KG: Why are you passionate about girl’s issues and what do you think is the most prominent issue girls face today?
GDL: I grew up in a family of strong women. Being a woman was never seen as a challenge, but as a strength. I am happy I have grown up with women and around women. We always made sure to empower one another. One of the things that plagues me is seeing this phenomenon: women are studying to be engineers, and lawyers, and doctors. But all of a sudden they meet a guy and their aspirational level drops. And all of a sudden everything they have worked for gets shelved. Don’t get me wrong; I think companionship is a beautiful thing. It’s okay to be in a long-term relationship, but take your time. You need to know who the heck you are first.
KG: What has contributed the most to your success?
GDL: I have always dance to the beat of a different drum. I have to thank my parents for seeing something different in me, and always communicating that – either directly or indirectly.
In my heart, I have always felt that if you do something with goodness in your heart, people embrace it. That is the approach I always took with building the community. Cuando haces las cosas por la buena (when you do things with a good intention), everything will work out. And if it doesn’t, just let it go. My mom would always tell me: “No nos falta nada, mijita (We are not missing anything). There will always be another opportunity.”
KG: What leadership qualities do you most admire?

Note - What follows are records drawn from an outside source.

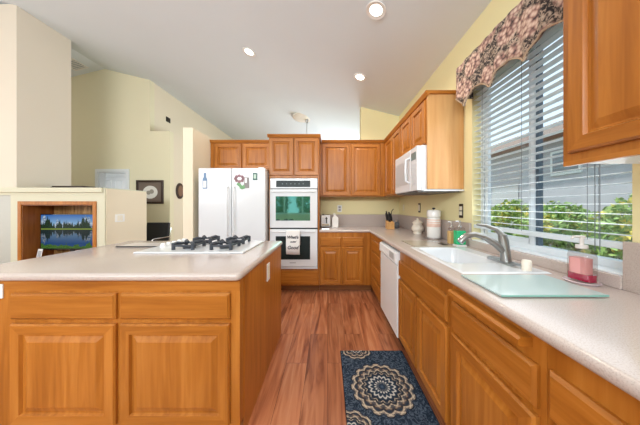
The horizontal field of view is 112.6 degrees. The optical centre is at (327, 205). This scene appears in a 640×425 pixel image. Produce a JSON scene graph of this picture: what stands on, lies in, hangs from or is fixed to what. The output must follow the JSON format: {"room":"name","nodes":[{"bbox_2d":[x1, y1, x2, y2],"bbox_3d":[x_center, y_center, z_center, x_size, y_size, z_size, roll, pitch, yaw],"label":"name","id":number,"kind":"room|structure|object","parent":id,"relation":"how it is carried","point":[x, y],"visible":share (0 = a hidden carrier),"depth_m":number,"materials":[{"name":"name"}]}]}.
{"room":"kitchen","nodes":[
{"label":"kitchen","id":0,"kind":"room"},
{"bbox_2d":[0,4,70,187],"bbox_3d":[-5.125,-1.645,3.530,0.950,2.749,0.680,0,0,0],"label":"wall","id":1,"kind":"structure","parent":0,"point":[35,58],"depth_m":3.36,"materials":[{"name":"paint"}]},
{"bbox_2d":[11,195,105,261],"bbox_3d":[-3.985,0.550,3.510,1.390,1.420,0.720,0,0,0],"label":"wall","id":2,"kind":"structure","parent":0,"point":[101,199],"depth_m":3.15,"materials":[{"name":"paint"}]},
{"bbox_2d":[17,201,96,260],"bbox_3d":[-3.982,0.370,3.327,1.155,0.880,0.384,0,0,0],"label":"lining","id":3,"kind":"object","parent":2,"relation":"attached to","point":[28,212],"visible":0.48,"depth_m":3.22,"materials":[{"name":"brown wood"}]},
{"bbox_2d":[36,249,42,257],"bbox_3d":[-4.365,0.726,3.235,0.070,0.142,0.030,0,0,0],"label":"photo card","id":4,"kind":"object","parent":3,"relation":"in","point":[39,253],"visible":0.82,"depth_m":3.23,"materials":[{"name":"white paper"}]},
{"bbox_2d":[40,214,92,251],"bbox_3d":[-4.000,0.461,3.335,0.940,0.675,0.170,0,0,0],"label":"television","id":5,"kind":"object","parent":3,"relation":"in","point":[72,232],"visible":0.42,"depth_m":3.32,"materials":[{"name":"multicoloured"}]},
{"bbox_2d":[0,188,145,194],"bbox_3d":[-4.945,-0.215,3.495,3.310,0.110,0.750,0,0,0],"label":"trim","id":6,"kind":"structure","parent":2,"relation":"attached to","point":[3,191],"depth_m":3.12,"materials":[{"name":"paint"}]},
{"bbox_2d":[50,186,95,187],"bbox_3d":[-4.285,-0.301,3.610,0.530,0.061,0.220,0,0,0],"label":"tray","id":7,"kind":"object","parent":6,"relation":"on","point":[52,186],"visible":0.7,"depth_m":3.51,"materials":[{"name":"white wood"}]},
{"bbox_2d":[106,174,125,176],"bbox_3d":[-5.765,0.010,5.815,3.270,2.500,1.770,0,0,0],"label":"wall","id":8,"kind":"structure","parent":0,"point":[107,175],"depth_m":6.60,"materials":[{"name":"white paint"}]},
{"bbox_2d":[106,177,125,188],"bbox_3d":[-6.570,0.185,6.535,0.760,2.150,0.100,0,0,0],"label":"door","id":9,"kind":"structure","parent":8,"relation":"in","point":[111,182],"depth_m":6.54,"materials":[{"name":"white wood"}]},
{"bbox_2d":[71,69,173,240],"bbox_3d":[-5.152,-0.925,4.870,3.195,4.370,0.120,0,0,0],"label":"wall","id":10,"kind":"structure","parent":0,"point":[112,112],"depth_m":4.81,"materials":[{"name":"yellow paint"}]},
{"bbox_2d":[95,169,129,189],"bbox_3d":[-4.840,0.215,4.860,0.760,2.090,0.140,0,0,0],"label":"trim","id":11,"kind":"structure","parent":10,"relation":"attached to","point":[100,174],"depth_m":4.79,"materials":[{"name":"white plastic"}]},
{"bbox_2d":[136,180,163,203],"bbox_3d":[-3.993,-0.315,4.794,0.605,0.530,0.028,0,0,0],"label":"framed picture","id":12,"kind":"object","parent":10,"relation":"attached to","point":[154,189],"visible":0.82,"depth_m":4.79,"materials":[{"name":"brown wood"}]},
{"bbox_2d":[143,186,157,198],"bbox_3d":[-3.985,-0.310,4.795,0.330,0.290,0.003,0,0,0],"label":"print","id":13,"kind":"object","parent":12,"relation":"attached to","point":[152,191],"depth_m":4.79,"materials":[{"name":"white paper"}]},
{"bbox_2d":[106,189,146,244],"bbox_3d":[-3.288,0.502,3.520,0.009,1.515,0.700,0,0,0],"label":"wall","id":14,"kind":"structure","parent":0,"point":[133,204],"depth_m":3.48,"materials":[{"name":"beige paint"}]},
{"bbox_2d":[115,214,124,221],"bbox_3d":[-3.279,0.190,3.370,0.007,0.120,0.155,0,0,0],"label":"outlet plate","id":15,"kind":"object","parent":14,"relation":"attached to","point":[118,217],"visible":1,"depth_m":3.36,"materials":[{"name":"white plastic"}]},
{"bbox_2d":[154,83,233,240],"bbox_3d":[-3.837,-0.800,7.215,0.565,4.120,4.570,0,0,0],"label":"wall","id":16,"kind":"structure","parent":0,"point":[181,116],"depth_m":5.24,"materials":[{"name":"beige paint"}]},
{"bbox_2d":[176,183,182,198],"bbox_3d":[-3.538,-0.360,5.120,0.032,0.380,0.260,0,0,0],"label":"wall plaque","id":17,"kind":"object","parent":16,"relation":"attached to","point":[179,188],"visible":0.88,"depth_m":5.08,"materials":[{"name":"brown wood"}]},
{"bbox_2d":[183,128,212,239],"bbox_3d":[-1.931,0.087,3.325,0.138,2.346,0.750,0,0,0],"label":"wall","id":18,"kind":"structure","parent":0,"point":[196,145],"depth_m":2.95,"materials":[{"name":"beige paint"}]},
{"bbox_2d":[0,0,491,139],"bbox_3d":[-2.599,-2.363,3.075,8.003,1.694,12.850,0,0,0],"label":"ceiling","id":19,"kind":"structure","parent":0,"point":[309,53],"depth_m":2.95,"materials":[{"name":"paint"}]},
{"bbox_2d":[71,58,88,70],"bbox_3d":[-5.369,-2.994,4.520,0.294,0.083,0.300,0,0,0],"label":"ceiling vent","id":20,"kind":"object","parent":19,"relation":"in","point":[76,65],"visible":0.68,"depth_m":4.57,"materials":[{"name":"white plastic"}]},
{"bbox_2d":[242,47,255,56],"bbox_3d":[-1.080,-2.119,2.940,0.174,0.050,0.179,0,0,6],"label":"recessed light","id":21,"kind":"object","parent":19,"relation":"in","point":[246,50],"visible":1,"depth_m":2.93,"materials":[{"name":"white plastic"}]},
{"bbox_2d":[292,113,309,122],"bbox_3d":[-0.546,-1.333,4.840,0.500,1.406,0.480,0,0,0],"label":"pendant lamp","id":22,"kind":"object","parent":19,"relation":"hanging from","point":[298,117],"visible":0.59,"depth_m":4.75,"materials":[{"name":"beige glass"}]},
{"bbox_2d":[354,73,365,81],"bbox_3d":[0.441,-1.746,2.896,0.174,0.050,0.179,0,0,6],"label":"recessed light","id":23,"kind":"object","parent":19,"relation":"in","point":[360,77],"visible":1,"depth_m":2.89,"materials":[{"name":"white plastic"}]},
{"bbox_2d":[366,0,385,19],"bbox_3d":[0.434,-1.748,1.908,0.174,0.050,0.179,0,0,6],"label":"recessed light","id":24,"kind":"object","parent":19,"relation":"in","point":[376,10],"visible":1,"depth_m":1.90,"materials":[{"name":"white plastic"}]},
{"bbox_2d":[248,286,445,424],"bbox_3d":[-2.674,1.310,3.075,8.153,0.100,12.850,0,0,0],"label":"floor","id":25,"kind":"structure","parent":0,"point":[303,382],"depth_m":1.86,"materials":[{"name":"brown wood"}]},
{"bbox_2d":[0,195,10,263],"bbox_3d":[-5.641,0.550,3.285,1.919,1.420,0.230,0,0,0],"label":"wall","id":26,"kind":"structure","parent":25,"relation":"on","point":[5,200],"depth_m":3.17,"materials":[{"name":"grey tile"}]},
{"bbox_2d":[0,241,281,424],"bbox_3d":[-1.208,0.803,1.610,1.525,0.914,1.050,0,0,0],"label":"kitchen island","id":27,"kind":"object","parent":25,"relation":"on","point":[110,334],"visible":0.95,"depth_m":1.11,"materials":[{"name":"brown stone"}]},
{"bbox_2d":[0,284,3,297],"bbox_3d":[-1.742,0.448,1.121,0.072,0.084,0.007,0,0,0],"label":"outlet plate","id":28,"kind":"object","parent":27,"relation":"attached to","point":[1,285],"visible":1,"depth_m":1.12,"materials":[{"name":"white plastic"}]},
{"bbox_2d":[0,241,281,280],"bbox_3d":[-1.208,0.366,1.610,1.525,0.040,1.050,0,0,0],"label":"island countertop","id":29,"kind":"structure","parent":27,"relation":"on","point":[110,262],"depth_m":1.24,"materials":[{"name":"beige stone"}]},
{"bbox_2d":[116,243,160,246],"bbox_3d":[-1.605,0.342,1.886,0.350,0.008,0.188,0,0,0],"label":"cutting board","id":30,"kind":"object","parent":29,"relation":"on","point":[131,244],"visible":0.64,"depth_m":1.84,"materials":[{"name":"grey"}]},
{"bbox_2d":[133,235,263,253],"bbox_3d":[-1.010,0.309,1.808,0.800,0.074,0.525,0,0,0],"label":"cooktop","id":31,"kind":"object","parent":29,"relation":"in","point":[198,245],"visible":1,"depth_m":1.67,"materials":[{"name":"white ceramic"}]},
{"bbox_2d":[267,262,269,281],"bbox_3d":[-0.454,0.505,1.640,0.007,0.130,0.070,0,0,0],"label":"outlet plate","id":32,"kind":"object","parent":27,"relation":"attached to","point":[268,264],"visible":1,"depth_m":1.63,"materials":[{"name":"white plastic"}]},
{"bbox_2d":[147,222,170,240],"bbox_3d":[-3.620,0.797,4.329,0.542,0.887,0.538,0,0,0],"label":"chair","id":33,"kind":"object","parent":25,"relation":"on","point":[156,231],"visible":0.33,"depth_m":4.53,"materials":[{"name":"black"}]},
{"bbox_2d":[199,167,268,240],"bbox_3d":[-1.333,0.360,3.287,0.935,1.800,0.747,0,0,0],"label":"refrigerator","id":34,"kind":"object","parent":25,"relation":"on","point":[226,210],"visible":0.52,"depth_m":2.97,"materials":[{"name":"white metal"}]},
{"bbox_2d":[203,173,206,188],"bbox_3d":[-1.705,-0.350,2.966,0.060,0.220,0.007,0,0,0],"label":"magnet","id":35,"kind":"object","parent":34,"relation":"attached to","point":[204,177],"visible":1,"depth_m":2.96,"materials":[{"name":"blue"}]},
{"bbox_2d":[234,174,248,188],"bbox_3d":[-1.196,-0.336,2.965,0.212,0.212,0.008,0,0,0],"label":"magnet","id":36,"kind":"object","parent":34,"relation":"attached to","point":[245,179],"visible":1,"depth_m":2.96,"materials":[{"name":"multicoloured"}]},
{"bbox_2d":[234,174,244,182],"bbox_3d":[-1.225,-0.380,2.963,0.154,0.124,0.005,0,0,0],"label":"flower","id":37,"kind":"object","parent":36,"relation":"on","point":[236,176],"depth_m":2.96,"materials":[{"name":"pink plastic"}]},
{"bbox_2d":[244,177,248,187],"bbox_3d":[-1.125,-0.325,2.966,0.070,0.150,0.005,0,0,0],"label":"photo","id":38,"kind":"object","parent":34,"relation":"attached to","point":[246,179],"depth_m":2.96,"materials":[{"name":"grey paper"}]},
{"bbox_2d":[267,134,320,289],"bbox_3d":[-0.487,0.108,3.384,0.775,2.303,0.592,0,0,0],"label":"tall cabinet","id":39,"kind":"object","parent":25,"relation":"on","point":[290,155],"visible":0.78,"depth_m":3.10,"materials":[{"name":"brown wood"}]},
{"bbox_2d":[270,178,317,268],"bbox_3d":[-0.488,0.257,3.340,0.687,1.313,0.600,0,0,0],"label":"double oven","id":40,"kind":"object","parent":39,"relation":"in","point":[293,201],"visible":0.94,"depth_m":3.07,"materials":[{"name":"white metal"}]},
{"bbox_2d":[286,230,299,254],"bbox_3d":[-0.489,0.519,3.035,0.201,0.344,0.041,0,0,0],"label":"dish towel","id":41,"kind":"object","parent":40,"relation":"hanging from","point":[292,236],"visible":1,"depth_m":3.02,"materials":[{"name":"white fabric"}]},
{"bbox_2d":[319,232,370,289],"bbox_3d":[0.269,0.824,3.392,0.773,0.872,0.576,0,0,0],"label":"base cabinet","id":42,"kind":"object","parent":25,"relation":"on","point":[344,257],"visible":0.95,"depth_m":3.11,"materials":[{"name":"brown wood"}]},
{"bbox_2d":[319,214,639,400],"bbox_3d":[0.561,0.266,1.598,1.356,0.240,4.196,0,0,0],"label":"countertop","id":43,"kind":"structure","parent":42,"relation":"on","point":[601,334],"depth_m":0.75,"materials":[{"name":"beige stone"}]},
{"bbox_2d":[321,214,329,227],"bbox_3d":[-0.030,0.235,3.498,0.150,0.219,0.245,0,0,0],"label":"toaster","id":44,"kind":"object","parent":43,"relation":"on","point":[325,219],"visible":1,"depth_m":3.40,"materials":[{"name":"white metal"}]},
{"bbox_2d":[332,213,337,226],"bbox_3d":[0.125,0.230,3.480,0.100,0.231,0.120,0,0,0],"label":"canister","id":45,"kind":"object","parent":43,"relation":"on","point":[334,218],"visible":0.99,"depth_m":3.42,"materials":[{"name":"white ceramic"}]},
{"bbox_2d":[385,209,393,228],"bbox_3d":[0.932,0.194,3.198,0.145,0.302,0.125,0,0,0],"label":"knife block","id":46,"kind":"object","parent":43,"relation":"on","point":[389,224],"visible":1,"depth_m":3.17,"materials":[{"name":"brown wood"}]},
{"bbox_2d":[394,220,399,227],"bbox_3d":[1.100,0.285,3.380,0.080,0.120,0.079,0,0,0],"label":"glass jar","id":47,"kind":"object","parent":43,"relation":"on","point":[396,224],"visible":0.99,"depth_m":3.35,"materials":[{"name":"grey glass"}]},
{"bbox_2d":[411,218,423,233],"bbox_3d":[1.132,0.247,2.680,0.148,0.196,0.148,0,0,-42],"label":"ceramic jar","id":48,"kind":"object","parent":43,"relation":"on","point":[417,227],"visible":1,"depth_m":2.63,"materials":[{"name":"beige ceramic"}]},
{"bbox_2d":[402,240,454,246],"bbox_3d":[0.900,0.340,1.948,0.340,0.010,0.305,0,0,0],"label":"cutting board","id":49,"kind":"object","parent":43,"relation":"on","point":[415,243],"visible":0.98,"depth_m":1.93,"materials":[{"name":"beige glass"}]},
{"bbox_2d":[425,236,442,239],"bbox_3d":[1.130,0.339,2.270,0.172,0.013,0.171,0,0,0],"label":"stand","id":50,"kind":"object","parent":43,"relation":"on","point":[426,237],"visible":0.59,"depth_m":2.20,"materials":[{"name":"grey metal"}]},
{"bbox_2d":[427,207,440,237],"bbox_3d":[1.130,0.173,2.270,0.138,0.316,0.138,0,0,0],"label":"crock","id":51,"kind":"object","parent":50,"relation":"on","point":[433,220],"visible":1,"depth_m":2.21,"materials":[{"name":"white ceramic"}]},
{"bbox_2d":[447,221,453,243],"bbox_3d":[1.123,0.243,1.950,0.073,0.204,0.050,0,0,0],"label":"soap bottle","id":52,"kind":"object","parent":43,"relation":"on","point":[449,233],"visible":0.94,"depth_m":1.93,"materials":[{"name":"yellow plastic"}]},
{"bbox_2d":[453,221,466,246],"bbox_3d":[1.141,0.235,1.845,0.088,0.219,0.060,0,0,0],"label":"soap bottle","id":53,"kind":"object","parent":43,"relation":"on","point":[456,233],"visible":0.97,"depth_m":1.82,"materials":[{"name":"green plastic"}]},
{"bbox_2d":[410,247,551,273],"bbox_3d":[0.917,0.410,1.433,0.459,0.251,0.689,0,0,0],"label":"sink","id":54,"kind":"object","parent":43,"relation":"in","point":[464,260],"depth_m":1.31,"materials":[{"name":"white ceramic"}]},
{"bbox_2d":[457,223,520,268],"bbox_3d":[0.937,0.224,1.270,0.312,0.238,0.254,0,0,0],"label":"faucet","id":55,"kind":"object","parent":43,"relation":"on","point":[502,245],"visible":0.98,"depth_m":1.26,"materials":[{"name":"silver metal"}]},
{"bbox_2d":[461,275,608,296],"bbox_3d":[0.858,0.341,0.923,0.405,0.010,0.243,0,0,0],"label":"cutting board","id":56,"kind":"object","parent":43,"relation":"on","point":[501,285],"visible":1,"depth_m":0.89,"materials":[{"name":"green glass"}]},
{"bbox_2d":[562,276,602,286],"bbox_3d":[1.150,0.341,0.965,0.120,0.010,0.120,0,0,0],"label":"soap tray","id":57,"kind":"object","parent":43,"relation":"on","point":[575,281],"visible":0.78,"depth_m":0.94,"materials":[{"name":"white ceramic"}]},
{"bbox_2d":[568,235,596,282],"bbox_3d":[1.139,0.234,0.965,0.076,0.201,0.092,0,0,0],"label":"soap bottle","id":58,"kind":"object","parent":57,"relation":"on","point":[580,268],"visible":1,"depth_m":0.95,"materials":[{"name":"pink plastic"}]},
{"bbox_2d":[371,234,382,302],"bbox_3d":[0.927,0.824,2.795,0.624,0.872,0.650,0,0,0],"label":"base cabinet","id":59,"kind":"object","parent":25,"relation":"on","point":[375,241],"visible":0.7,"depth_m":2.71,"materials":[{"name":"brown wood"}]},
{"bbox_2d":[340,351,439,424],"bbox_3d":[0.378,1.255,1.354,0.535,0.008,0.988,0,0,0],"label":"kitchen rug","id":60,"kind":"object","parent":25,"relation":"on","point":[380,387],"visible":1,"depth_m":1.44,"materials":[{"name":"blue fabric"}]},
{"bbox_2d":[379,241,404,348],"bbox_3d":[0.908,0.825,2.167,0.629,0.870,0.590,0,0,0],"label":"dishwasher","id":61,"kind":"object","parent":25,"relation":"on","point":[390,256],"visible":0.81,"depth_m":2.07,"materials":[{"name":"white metal"}]},
{"bbox_2d":[398,252,452,424],"bbox_3d":[0.926,0.824,1.472,0.625,0.872,0.785,0,0,0],"label":"base cabinet","id":62,"kind":"object","parent":25,"relation":"on","point":[425,328],"visible":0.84,"depth_m":1.30,"materials":[{"name":"brown wood"}]},
{"bbox_2d":[448,285,546,424],"bbox_3d":[0.914,0.824,0.848,0.650,0.872,0.462,0,0,0],"label":"base cabinet","id":63,"kind":"object","parent":25,"relation":"on","point":[499,368],"visible":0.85,"depth_m":0.80,"materials":[{"name":"brown wood"}]},
{"bbox_2d":[547,344,639,424],"bbox_3d":[0.926,0.824,0.358,0.625,0.872,0.516,0,0,0],"label":"base cabinet","id":64,"kind":"object","parent":25,"relation":"on","point":[576,395],"visible":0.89,"depth_m":0.53,"materials":[{"name":"brown wood"}]},
{"bbox_2d":[321,107,398,213],"bbox_3d":[-0.379,-0.239,3.770,3.243,2.998,0.140,0,0,0],"label":"wall","id":65,"kind":"structure","parent":0,"point":[374,125],"depth_m":3.70,"materials":[{"name":"yellow paint"}]},
{"bbox_2d":[210,140,268,171],"bbox_3d":[-1.357,-0.806,3.520,1.001,0.473,0.320,0,0,0],"label":"upper cabinet","id":66,"kind":"object","parent":65,"relation":"attached to","point":[224,153],"visible":0.73,"depth_m":3.37,"materials":[{"name":"brown wood"}]},
{"bbox_2d":[337,205,341,211],"bbox_3d":[0.210,0.045,3.696,0.075,0.115,0.007,0,0,0],"label":"outlet plate","id":67,"kind":"object","parent":65,"relation":"attached to","point":[339,207],"visible":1,"depth_m":3.69,"materials":[{"name":"white plastic"}]},
{"bbox_2d":[320,140,384,196],"bbox_3d":[0.399,-0.598,3.529,1.033,0.891,0.338,0,0,0],"label":"upper cabinet","id":68,"kind":"object","parent":65,"relation":"attached to","point":[348,168],"visible":0.97,"depth_m":3.37,"materials":[{"name":"brown wood"}]},
{"bbox_2d":[321,214,397,225],"bbox_3d":[0.561,0.246,3.686,1.356,0.200,0.020,0,0,0],"label":"backsplash","id":69,"kind":"structure","parent":65,"relation":"attached to","point":[343,219],"depth_m":3.68,"materials":[{"name":"beige stone"}]},
{"bbox_2d":[399,0,639,242],"bbox_3d":[1.313,-0.163,3.075,0.140,2.846,12.850,0,0,0],"label":"wall","id":70,"kind":"structure","parent":0,"point":[444,77],"depth_m":1.87,"materials":[{"name":"yellow paint"}]},
{"bbox_2d":[384,121,412,196],"bbox_3d":[1.062,-0.598,3.156,0.354,0.891,1.068,0,0,0],"label":"upper cabinet","id":71,"kind":"object","parent":70,"relation":"attached to","point":[392,141],"visible":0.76,"depth_m":2.98,"materials":[{"name":"brown wood"}]},
{"bbox_2d":[400,90,463,188],"bbox_3d":[1.062,-0.600,2.270,0.354,0.887,0.700,0,0,0],"label":"upper cabinet","id":72,"kind":"object","parent":70,"relation":"attached to","point":[435,120],"visible":0.91,"depth_m":1.94,"materials":[{"name":"brown wood"}]},
{"bbox_2d":[395,145,463,194],"bbox_3d":[1.006,-0.346,2.263,0.464,0.432,0.675,0,0,0],"label":"microwave","id":73,"kind":"object","parent":72,"relation":"in","point":[411,167],"visible":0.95,"depth_m":2.05,"materials":[{"name":"white plastic"}]},
{"bbox_2d":[398,214,470,245],"bbox_3d":[1.229,0.246,2.756,0.020,0.200,1.841,0,0,0],"label":"backsplash","id":74,"kind":"structure","parent":70,"relation":"attached to","point":[405,221],"depth_m":2.26,"materials":[{"name":"beige stone"}]},
{"bbox_2d":[459,204,462,217],"bbox_3d":[1.239,0.045,1.980,0.007,0.130,0.055,0,0,0],"label":"outlet plate","id":75,"kind":"object","parent":70,"relation":"attached to","point":[460,205],"visible":1,"depth_m":1.98,"materials":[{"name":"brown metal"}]},
{"bbox_2d":[455,0,562,105],"bbox_3d":[1.162,-0.984,1.339,0.159,0.372,0.981,0,0,0],"label":"valance","id":76,"kind":"object","parent":70,"relation":"attached to","point":[525,24],"visible":0.97,"depth_m":1.30,"materials":[{"name":"fabric"}]},
{"bbox_2d":[472,239,622,275],"bbox_3d":[1.278,0.290,1.353,0.079,0.007,0.965,0,0,0],"label":"window sill","id":77,"kind":"structure","parent":70,"relation":"attached to","point":[597,267],"depth_m":1.19,"materials":[{"name":"white paint"}]},
{"bbox_2d":[481,27,622,269],"bbox_3d":[1.343,-0.383,1.353,0.050,1.355,0.965,0,0,0],"label":"window","id":78,"kind":"structure","parent":70,"relation":"in","point":[532,243],"depth_m":1.36,"materials":[{"name":"white plastic"}]},
{"bbox_2d":[474,22,631,251],"bbox_3d":[1.273,-0.424,1.353,0.060,1.268,0.945,0,0,0],"label":"window blind","id":79,"kind":"object","parent":78,"relation":"attached to","point":[549,32],"visible":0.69,"depth_m":1.32,"materials":[{"name":"white plastic"}]},
{"bbox_2d":[563,0,639,166],"bbox_3d":[1.067,-0.658,0.264,0.345,1.013,1.128,0,0,0],"label":"upper cabinet","id":80,"kind":"object","parent":70,"relation":"attached to","point":[601,38],"visible":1,"depth_m":0.70,"materials":[{"name":"brown wood"}]},
{"bbox_2d":[623,241,639,293],"bbox_3d":[1.229,0.246,0.191,0.020,0.200,1.382,0,0,0],"label":"backsplash","id":81,"kind":"structure","parent":70,"relation":"attached to","point":[631,250],"depth_m":0.86,"materials":[{"name":"beige stone"}]},
{"label":"outside","id":82,"kind":"structure","parent":0,"visible":0},
{"bbox_3d":[8.000,1.460,4.500,44.000,0.100,41.000,0,0,0],"label":"ground","id":83,"kind":"structure","parent":82,"visible":0},
{"bbox_2d":[491,199,549,245],"bbox_3d":[3.372,0.628,3.848,1.259,1.579,0.802,0,0,0],"label":"shrub","id":84,"kind":"object","parent":83,"relation":"on","point":[505,211],"visible":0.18,"depth_m":3.74,"materials":[{"name":"green plant"}]},
{"bbox_2d":[491,120,631,258],"bbox_3d":[7.685,-0.615,0.850,6.030,4.050,14.300,0,0,0],"label":"house","id":85,"kind":"structure","parent":83,"relation":"on","point":[605,200],"depth_m":4.74,"materials":[{"name":"grey paint"}]},
{"bbox_2d":[513,200,609,252],"bbox_3d":[3.302,0.666,3.046,1.236,1.504,0.809,0,0,0],"label":"shrub","id":86,"kind":"object","parent":83,"relation":"on","point":[577,214],"visible":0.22,"depth_m":2.89,"materials":[{"name":"green plant"}]},
{"bbox_2d":[580,194,631,259],"bbox_3d":[3.363,0.632,2.248,1.210,1.571,0.786,0,0,0],"label":"shrub","id":87,"kind":"object","parent":83,"relation":"on","point":[620,207],"visible":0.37,"depth_m":2.24,"materials":[{"name":"green plant"}]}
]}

GDL: I love that young women don’t carry the same belief system as we did back in the day. It’s becoming more and more obvious that Latinas cannot be held back. There are so many more encouraging women, so much more dialogue. Back then, if you had aspirations you had to keep them to yourself. Today, I am happy to be involved with a group of women that empowers one another. My sorority, Kappa Delta Chi, is one filled with amazing women that are strong, ambitious, service-driven and supportive. It’s inspiring.
KG: Finally, Gloria – what would you tell your 13 year-old self?
GDL: Believe that you can make a difference in the world. I always told myself that. Believe.
Karen Gaytan, current communications intern at GENaustin has been a highly active member of The National Hispanic Institute serving in numerous leadership roles and volunteering her time to build a vision for the future of the leading Latina/o community.